Pero había otra tortura añadida. Teníamos que ir caminando a clase al instituto, hoy Otero Pedrayo. Qué desasosiego cuando te decían “Fulano de Tal, al encerado”. Qué jodida estirpe, con pocas excepciones, eran aquellos catedráticos tan altivos, distantes y solemnes. Entonces la consigna no era la reflexión, sino memorizar. Muchos de nosotros aún sabemos la lista completa de los reyes godos. Ay, aquel catedrático que está en el inconsciente colectivo de muchas generaciones, qué arrogante y despectivo. Esta anécdota cuenta quizás de sus reflexiones en los últimos años. Yo ya comenzaba a escribir en este periódico y un día decidí entrevistar a aquel catedrático jubilado que tanto nos turbó, Ogando. Entré en su casa, me hizo entrar en su despacho y, de pronto, cuando estábamos frente a frente, como si lo hubiera intuido, sin más va y me dice: “Usted estudió conmigo, ¿verdad?”. “Sí señor”, le dije. Entonces guardó silencio y me dice casi en un susurro, casi avergonzado: “Entonces usted no tendrá buen recuerdo de mí”. Ahí la entrevista terminó. Salí meditando: qué tarea más difícil es desaprender.

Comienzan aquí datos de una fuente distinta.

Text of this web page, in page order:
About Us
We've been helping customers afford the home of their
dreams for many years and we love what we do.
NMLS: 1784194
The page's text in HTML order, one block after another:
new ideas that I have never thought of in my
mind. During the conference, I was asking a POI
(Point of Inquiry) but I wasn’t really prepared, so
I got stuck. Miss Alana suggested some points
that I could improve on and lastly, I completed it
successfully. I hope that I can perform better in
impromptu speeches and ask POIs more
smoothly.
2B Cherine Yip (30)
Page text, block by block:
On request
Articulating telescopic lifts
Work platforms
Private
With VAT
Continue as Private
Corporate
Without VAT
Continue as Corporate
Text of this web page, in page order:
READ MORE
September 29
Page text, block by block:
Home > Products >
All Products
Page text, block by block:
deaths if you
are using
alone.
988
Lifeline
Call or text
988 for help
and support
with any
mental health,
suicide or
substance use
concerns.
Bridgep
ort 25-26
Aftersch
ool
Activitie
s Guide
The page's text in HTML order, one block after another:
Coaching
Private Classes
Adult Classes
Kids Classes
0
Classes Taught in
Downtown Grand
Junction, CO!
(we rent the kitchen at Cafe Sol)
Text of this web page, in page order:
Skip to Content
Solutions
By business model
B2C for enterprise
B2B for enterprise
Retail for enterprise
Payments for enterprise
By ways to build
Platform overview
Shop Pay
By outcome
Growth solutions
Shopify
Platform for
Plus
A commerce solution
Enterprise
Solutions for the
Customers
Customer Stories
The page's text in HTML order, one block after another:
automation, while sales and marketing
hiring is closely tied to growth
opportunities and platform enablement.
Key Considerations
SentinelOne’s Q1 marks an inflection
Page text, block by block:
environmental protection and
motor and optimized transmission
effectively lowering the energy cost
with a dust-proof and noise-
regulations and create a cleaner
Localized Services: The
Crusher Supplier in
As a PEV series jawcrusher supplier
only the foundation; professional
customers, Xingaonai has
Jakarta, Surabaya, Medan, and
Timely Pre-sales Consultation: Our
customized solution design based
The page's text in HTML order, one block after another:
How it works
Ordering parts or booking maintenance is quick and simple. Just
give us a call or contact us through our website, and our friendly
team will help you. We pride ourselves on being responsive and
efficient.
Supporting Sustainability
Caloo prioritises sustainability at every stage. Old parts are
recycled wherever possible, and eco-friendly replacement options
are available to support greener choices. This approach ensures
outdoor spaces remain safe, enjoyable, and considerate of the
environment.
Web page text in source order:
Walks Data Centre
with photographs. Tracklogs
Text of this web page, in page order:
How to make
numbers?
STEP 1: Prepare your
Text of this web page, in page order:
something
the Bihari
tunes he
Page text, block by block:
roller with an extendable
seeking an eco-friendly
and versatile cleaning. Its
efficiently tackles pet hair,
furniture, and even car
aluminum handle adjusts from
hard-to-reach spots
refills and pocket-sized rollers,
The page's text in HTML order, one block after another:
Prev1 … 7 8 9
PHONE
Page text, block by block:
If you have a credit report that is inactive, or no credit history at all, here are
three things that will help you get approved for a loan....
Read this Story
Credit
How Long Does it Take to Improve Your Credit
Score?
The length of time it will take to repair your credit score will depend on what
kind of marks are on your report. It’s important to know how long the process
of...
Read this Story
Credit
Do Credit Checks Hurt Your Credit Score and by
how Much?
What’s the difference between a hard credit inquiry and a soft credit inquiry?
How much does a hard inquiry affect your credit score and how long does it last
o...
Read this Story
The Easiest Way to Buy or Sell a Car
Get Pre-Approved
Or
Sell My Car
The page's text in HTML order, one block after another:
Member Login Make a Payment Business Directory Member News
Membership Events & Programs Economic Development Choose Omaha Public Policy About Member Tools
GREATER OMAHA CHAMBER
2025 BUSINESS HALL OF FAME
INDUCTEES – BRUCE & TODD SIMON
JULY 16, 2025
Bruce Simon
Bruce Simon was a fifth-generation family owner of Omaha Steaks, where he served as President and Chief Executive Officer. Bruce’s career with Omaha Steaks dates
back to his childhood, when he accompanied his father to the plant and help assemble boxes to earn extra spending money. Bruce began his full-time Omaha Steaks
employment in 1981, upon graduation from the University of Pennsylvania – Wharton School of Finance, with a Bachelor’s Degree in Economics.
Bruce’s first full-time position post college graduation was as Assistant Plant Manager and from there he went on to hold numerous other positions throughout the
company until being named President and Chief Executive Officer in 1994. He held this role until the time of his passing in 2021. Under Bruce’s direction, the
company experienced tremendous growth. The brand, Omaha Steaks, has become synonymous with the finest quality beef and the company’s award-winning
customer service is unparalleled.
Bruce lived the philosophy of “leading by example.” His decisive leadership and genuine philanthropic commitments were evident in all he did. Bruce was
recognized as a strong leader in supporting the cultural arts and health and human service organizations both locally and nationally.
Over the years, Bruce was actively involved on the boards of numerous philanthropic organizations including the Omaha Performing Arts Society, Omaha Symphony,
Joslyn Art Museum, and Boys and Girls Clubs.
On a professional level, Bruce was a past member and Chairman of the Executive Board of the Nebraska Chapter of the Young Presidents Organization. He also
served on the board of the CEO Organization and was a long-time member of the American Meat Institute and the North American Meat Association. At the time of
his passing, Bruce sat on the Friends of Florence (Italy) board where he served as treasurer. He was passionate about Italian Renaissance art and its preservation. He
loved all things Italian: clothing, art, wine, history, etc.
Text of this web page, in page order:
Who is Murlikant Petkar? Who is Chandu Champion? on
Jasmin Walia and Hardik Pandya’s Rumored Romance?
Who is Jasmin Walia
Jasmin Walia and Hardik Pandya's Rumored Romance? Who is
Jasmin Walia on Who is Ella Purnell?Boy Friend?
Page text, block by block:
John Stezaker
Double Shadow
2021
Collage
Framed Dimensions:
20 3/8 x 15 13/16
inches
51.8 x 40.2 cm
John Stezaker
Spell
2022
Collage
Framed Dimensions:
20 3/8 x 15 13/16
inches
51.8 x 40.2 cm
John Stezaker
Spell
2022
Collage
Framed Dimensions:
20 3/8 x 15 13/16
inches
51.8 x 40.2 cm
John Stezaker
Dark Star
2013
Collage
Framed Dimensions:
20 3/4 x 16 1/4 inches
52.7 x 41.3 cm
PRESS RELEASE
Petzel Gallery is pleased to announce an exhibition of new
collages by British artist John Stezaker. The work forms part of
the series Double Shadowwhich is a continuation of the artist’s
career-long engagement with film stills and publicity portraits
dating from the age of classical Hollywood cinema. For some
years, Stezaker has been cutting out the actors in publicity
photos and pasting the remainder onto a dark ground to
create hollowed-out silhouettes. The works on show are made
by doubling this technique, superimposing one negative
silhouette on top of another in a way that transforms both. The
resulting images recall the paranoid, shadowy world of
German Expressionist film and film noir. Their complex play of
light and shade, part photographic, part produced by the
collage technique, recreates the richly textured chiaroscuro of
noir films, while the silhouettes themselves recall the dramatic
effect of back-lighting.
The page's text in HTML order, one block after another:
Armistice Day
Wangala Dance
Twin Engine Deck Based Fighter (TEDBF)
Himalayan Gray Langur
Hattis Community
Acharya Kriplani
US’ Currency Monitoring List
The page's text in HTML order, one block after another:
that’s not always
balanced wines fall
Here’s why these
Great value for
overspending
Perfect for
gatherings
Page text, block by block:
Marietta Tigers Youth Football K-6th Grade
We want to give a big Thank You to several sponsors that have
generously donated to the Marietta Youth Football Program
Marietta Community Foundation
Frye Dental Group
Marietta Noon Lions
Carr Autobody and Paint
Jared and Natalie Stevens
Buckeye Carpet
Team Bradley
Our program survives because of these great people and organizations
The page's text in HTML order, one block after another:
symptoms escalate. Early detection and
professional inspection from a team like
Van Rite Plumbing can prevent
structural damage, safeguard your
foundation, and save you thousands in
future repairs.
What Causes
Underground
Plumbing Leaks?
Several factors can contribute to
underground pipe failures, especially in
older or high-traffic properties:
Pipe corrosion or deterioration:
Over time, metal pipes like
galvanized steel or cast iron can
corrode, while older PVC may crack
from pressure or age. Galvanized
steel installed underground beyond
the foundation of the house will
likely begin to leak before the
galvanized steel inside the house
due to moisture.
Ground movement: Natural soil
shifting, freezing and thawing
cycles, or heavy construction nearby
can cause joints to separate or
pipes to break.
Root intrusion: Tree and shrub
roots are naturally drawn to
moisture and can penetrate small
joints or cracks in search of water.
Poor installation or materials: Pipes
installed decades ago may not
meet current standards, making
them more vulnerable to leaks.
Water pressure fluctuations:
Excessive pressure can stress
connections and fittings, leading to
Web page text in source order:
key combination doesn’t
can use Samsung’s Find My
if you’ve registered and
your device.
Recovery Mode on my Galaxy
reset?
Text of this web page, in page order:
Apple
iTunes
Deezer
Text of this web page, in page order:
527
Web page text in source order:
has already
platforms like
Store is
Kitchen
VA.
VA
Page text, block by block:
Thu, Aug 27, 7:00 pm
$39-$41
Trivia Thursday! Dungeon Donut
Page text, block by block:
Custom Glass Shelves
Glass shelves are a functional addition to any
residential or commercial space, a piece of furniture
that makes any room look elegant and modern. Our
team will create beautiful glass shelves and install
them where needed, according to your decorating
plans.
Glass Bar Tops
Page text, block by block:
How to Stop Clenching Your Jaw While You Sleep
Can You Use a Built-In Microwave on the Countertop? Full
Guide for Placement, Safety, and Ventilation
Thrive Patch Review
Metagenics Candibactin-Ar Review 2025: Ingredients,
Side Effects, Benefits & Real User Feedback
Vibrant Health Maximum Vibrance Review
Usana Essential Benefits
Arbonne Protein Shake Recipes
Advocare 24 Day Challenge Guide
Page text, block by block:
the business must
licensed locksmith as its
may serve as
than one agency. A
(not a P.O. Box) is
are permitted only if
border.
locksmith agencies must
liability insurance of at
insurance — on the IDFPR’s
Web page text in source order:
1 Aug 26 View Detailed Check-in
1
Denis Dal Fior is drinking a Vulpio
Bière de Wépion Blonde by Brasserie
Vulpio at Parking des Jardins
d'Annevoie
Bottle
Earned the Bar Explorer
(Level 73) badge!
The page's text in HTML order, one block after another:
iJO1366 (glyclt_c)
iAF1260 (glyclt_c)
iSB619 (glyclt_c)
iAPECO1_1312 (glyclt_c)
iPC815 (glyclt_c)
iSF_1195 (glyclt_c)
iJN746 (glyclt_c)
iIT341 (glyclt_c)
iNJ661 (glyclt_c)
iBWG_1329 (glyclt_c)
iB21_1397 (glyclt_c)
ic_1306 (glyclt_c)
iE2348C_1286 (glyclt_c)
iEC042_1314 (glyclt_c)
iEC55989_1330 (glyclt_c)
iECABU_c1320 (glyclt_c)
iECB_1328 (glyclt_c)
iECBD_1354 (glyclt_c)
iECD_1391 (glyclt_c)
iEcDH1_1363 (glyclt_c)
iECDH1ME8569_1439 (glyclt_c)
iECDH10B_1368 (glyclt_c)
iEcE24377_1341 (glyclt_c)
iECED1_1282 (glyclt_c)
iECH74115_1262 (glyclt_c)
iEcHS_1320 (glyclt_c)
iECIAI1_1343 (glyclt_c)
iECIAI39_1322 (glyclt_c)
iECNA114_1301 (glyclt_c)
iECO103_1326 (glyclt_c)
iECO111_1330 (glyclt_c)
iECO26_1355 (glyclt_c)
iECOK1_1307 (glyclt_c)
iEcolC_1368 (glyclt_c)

2021-03-28_angulo_inverso_ilust_resultadoIlustración: Alba Fernández

(Volvamos a los internados. No aprobé cuarto, claro. Logré convencer a mis padres y al año siguiente allá me fui al Cisneros. Bendito sea el día que entré por las puertas de ese colegio. Nada más entrar, sentí como un vago perfume de la Xeración Nós. Cierto, los propietarios eran de una tendencia casi republicana. El colegio estaba lleno de alumnos rebotados, como yo, de otros centros, muchos expulsados, y era tarea difícil desarmarnos. Primer día de clase, 4ºB, entramos atropellados a Filosofía. Pero amigo, el maestro era López Cid, cercano a la Xeración Nós y gran escritor. No tomó lista, nos miró con cercanía y dijo: “Trataré de enseñaros a pensar; el que no quiera venir lo apruebo igual”. Y, cómo es la vida, su clase siempre llena y todos embelesados y en silencio. Al día siguiente, clase de Historia, entra un hombre de rosto enjuto vestido con negro de luto. Tampoco toma lista. Comienza a hablar del carro gallego: “Es como la vida, si se rompe el eje ya no sirve”. Ay, hermano lector, lectora, allí estaba Xaquín Lorenzo, miembro de la Xeración Nós. El resto de profesores, contagiados, todos en la misma línea machadiana: “Enseñar encantando”. Por lo demás, los internos controlados, sí, pero muy a nuestro aire. Y qué carajo, nadie te obligaba a ir a la misa los domingos. Cierto, aprobé mi cuarto curso y la cruel reválida en el instituto. Mira que éramos una tropa belicosa, pero jamás vi una pelea en los patios. Como si nos enseñaran a vivir líricamente. Tenía "baraka" el colegio.)